_HOW TO COMPLETE THIS TASK_: What is needed is an exact transcription of every entry below, with the pictures left out.

_TASK DATA_:
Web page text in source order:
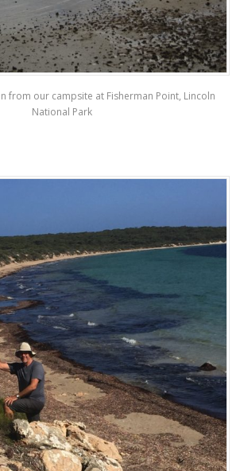
from our campsite at Fisherman Point, Lincoln
National Park
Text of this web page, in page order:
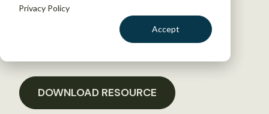
Privacy Policy
Accept
BECOME A MEMBER
DOWNLOAD RESOURCE
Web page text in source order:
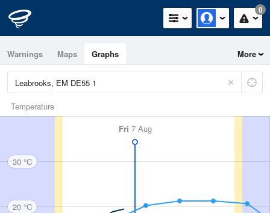
0
Warnings Maps Graphs More
Temperature
Fri 7 Aug
30 °C
20 °C
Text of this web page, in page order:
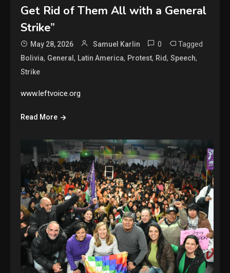
Get Rid of Them All with a General
Strike”
May 28, 2026 Samuel Karlin 0 Tagged
Bolivia, General, Latin America, Protest, Rid,Speech,
Strike
www.leftvoice.org
Read More
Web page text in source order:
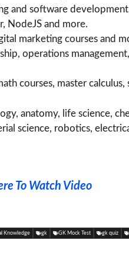
and software
NodeJS and more.
marketing courses and
operations
courses, master calculus,
anatomy, life science,
science, robotics,
To Watch Video
Knowledge gk GK Mock Test gk quiz
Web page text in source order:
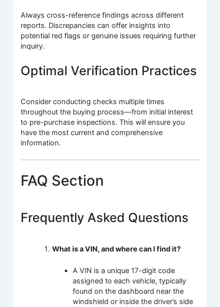
Always cross-reference findings across different
reports. Discrepancies can offer insights into
potential red flags or genuine issues requiring further
inquiry.
Optimal Verification Practices
Consider conducting checks multiple times
throughout the buying process—from initial interest
to pre-purchase inspections. This will ensure you
have the most current and comprehensive
information.
FAQ Section
Frequently Asked Questions
What is a VIN, and where can I find it?
A VIN is a unique 17-digit code
assigned to each vehicle, typically
found on the dashboard near the
windshield or inside the driver’s side
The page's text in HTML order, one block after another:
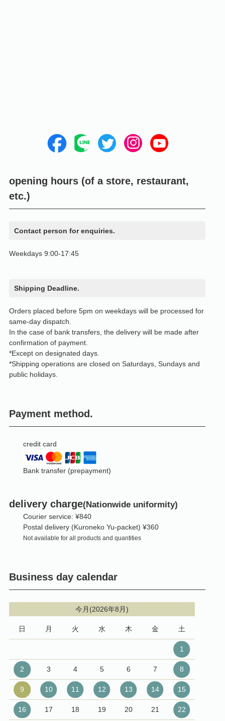
opening hours (of a store, restaurant,
etc.)
Contact person for enquiries.
Weekdays 9:00-17:45
Shipping Deadline.
Orders placed before 5pm on weekdays will be processed for
same-day dispatch.
In the case of bank transfers, the delivery will be made after
confirmation of payment.
*Except on designated days.
*Shipping operations are closed on Saturdays, Sundays and
public holidays.
Payment method.
credit card
Bank transfer (prepayment)
delivery charge(Nationwide uniformity)
Courier service: ¥840
Postal delivery (Kuroneko Yu-packet) ¥360
Not available for all products and quantities
Business day calendar
今月(2026年8月)
日 月 火 水 木 金 土
1
2 3 4 5 6 7 8
9 10 11 12 13 14 15
16 17 18 19 20 21 22
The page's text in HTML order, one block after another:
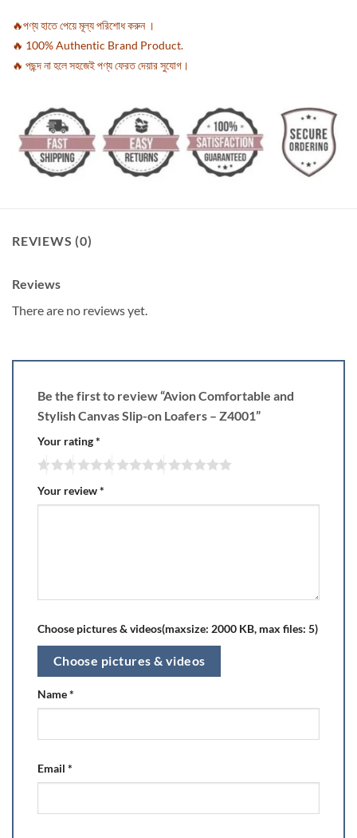
🔥পণ্য হাতে পেয়ে মূল্য পরিশোধ করুন ।
🔥 100% Authentic Brand Product.
🔥 পছন্দ না হলে সহজেই পণ্য ফেরত দেয়ার সুযোগ।
REVIEWS (0)
Reviews
There are no reviews yet.
Be the first to review “Avion Comfortable and
Stylish Canvas Slip-on Loafers – Z4001”
Your rating*
Your review*
Choose pictures & videos(maxsize: 2000 KB, max files: 5)
Choose pictures & videos
Name*
Email *
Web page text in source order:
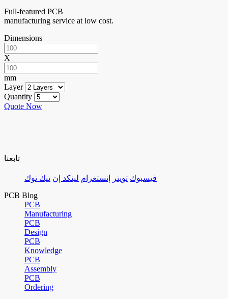
Full-featured PCB
manufacturing service at low cost.
Dimensions
X
mm
Layer
Quantity
Quote Now
تابعنا
فيسبوك تويتر إنستغرام لينكد إن تيك توك
PCB Blog
PCB
Manufacturing
PCB
Design
PCB
Knowledge
PCB
Assembly
PCB
Ordering
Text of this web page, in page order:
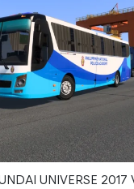
UNIVERSE 2017
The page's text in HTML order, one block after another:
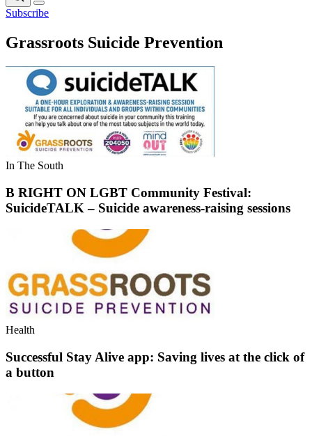
Subscribe
Grassroots Suicide Prevention
In The South
B RIGHT ON LGBT Community Festival:
SuicideTALK – Suicide awareness-raising sessions
Health
Successful Stay Alive app: Saving lives at the click of
a button

_YOUR RESPONSE_:
Web page text in source order:
from our campsite at Fisherman Point, Lincoln
National Park
Text of this web page, in page order:
Privacy Policy
Accept
BECOME A MEMBER
DOWNLOAD RESOURCE
Web page text in source order:
0
Warnings Maps Graphs More
Temperature
Fri 7 Aug
30 °C
20 °C
Text of this web page, in page order:
Get Rid of Them All with a General
Strike”
May 28, 2026 Samuel Karlin 0 Tagged
Bolivia, General, Latin America, Protest, Rid,Speech,
Strike
www.leftvoice.org
Read More
Web page text in source order:
and software
NodeJS and more.
marketing courses and
operations
courses, master calculus,
anatomy, life science,
science, robotics,
To Watch Video
Knowledge gk GK Mock Test gk quiz
Web page text in source order:
Always cross-reference findings across different
reports. Discrepancies can offer insights into
potential red flags or genuine issues requiring further
inquiry.
Optimal Verification Practices
Consider conducting checks multiple times
throughout the buying process—from initial interest
to pre-purchase inspections. This will ensure you
have the most current and comprehensive
information.
FAQ Section
Frequently Asked Questions
What is a VIN, and where can I find it?
A VIN is a unique 17-digit code
assigned to each vehicle, typically
found on the dashboard near the
windshield or inside the driver’s side
The page's text in HTML order, one block after another:
opening hours (of a store, restaurant,
etc.)
Contact person for enquiries.
Weekdays 9:00-17:45
Shipping Deadline.
Orders placed before 5pm on weekdays will be processed for
same-day dispatch.
In the case of bank transfers, the delivery will be made after
confirmation of payment.
*Except on designated days.
*Shipping operations are closed on Saturdays, Sundays and
public holidays.
Payment method.
credit card
Bank transfer (prepayment)
delivery charge(Nationwide uniformity)
Courier service: ¥840
Postal delivery (Kuroneko Yu-packet) ¥360
Not available for all products and quantities
Business day calendar
今月(2026年8月)
日 月 火 水 木 金 土
1
2 3 4 5 6 7 8
9 10 11 12 13 14 15
16 17 18 19 20 21 22
The page's text in HTML order, one block after another:
🔥পণ্য হাতে পেয়ে মূল্য পরিশোধ করুন ।
🔥 100% Authentic Brand Product.
🔥 পছন্দ না হলে সহজেই পণ্য ফেরত দেয়ার সুযোগ।
REVIEWS (0)
Reviews
There are no reviews yet.
Be the first to review “Avion Comfortable and
Stylish Canvas Slip-on Loafers – Z4001”
Your rating*
Your review*
Choose pictures & videos(maxsize: 2000 KB, max files: 5)
Choose pictures & videos
Name*
Email *
Web page text in source order:
Full-featured PCB
manufacturing service at low cost.
Dimensions
X
mm
Layer
Quantity
Quote Now
تابعنا
فيسبوك تويتر إنستغرام لينكد إن تيك توك
PCB Blog
PCB
Manufacturing
PCB
Design
PCB
Knowledge
PCB
Assembly
PCB
Ordering
Text of this web page, in page order:
UNIVERSE 2017
The page's text in HTML order, one block after another:
Subscribe
Grassroots Suicide Prevention
In The South
B RIGHT ON LGBT Community Festival:
SuicideTALK – Suicide awareness-raising sessions
Health
Successful Stay Alive app: Saving lives at the click of
a button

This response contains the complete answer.